(Dataset excerpts)
Start of Block
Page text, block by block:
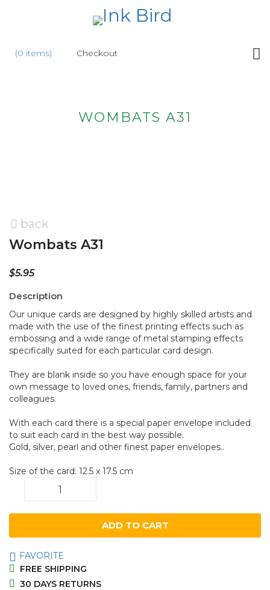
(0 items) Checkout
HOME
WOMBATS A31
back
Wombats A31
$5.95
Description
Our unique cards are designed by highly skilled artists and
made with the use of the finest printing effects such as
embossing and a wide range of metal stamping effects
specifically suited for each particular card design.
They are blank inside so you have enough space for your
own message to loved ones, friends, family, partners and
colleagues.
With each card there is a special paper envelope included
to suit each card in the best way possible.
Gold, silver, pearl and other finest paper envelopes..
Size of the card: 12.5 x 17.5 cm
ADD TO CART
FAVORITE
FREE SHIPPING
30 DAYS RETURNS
End of Block
Prompt: Without any pictures, retype the records above exactly.

Reply to the exercise:
Page text, block by block:
(0 items) Checkout
HOME
WOMBATS A31
back
Wombats A31
$5.95
Description
Our unique cards are designed by highly skilled artists and
made with the use of the finest printing effects such as
embossing and a wide range of metal stamping effects
specifically suited for each particular card design.
They are blank inside so you have enough space for your
own message to loved ones, friends, family, partners and
colleagues.
With each card there is a special paper envelope included
to suit each card in the best way possible.
Gold, silver, pearl and other finest paper envelopes..
Size of the card: 12.5 x 17.5 cm
ADD TO CART
FAVORITE
FREE SHIPPING
30 DAYS RETURNS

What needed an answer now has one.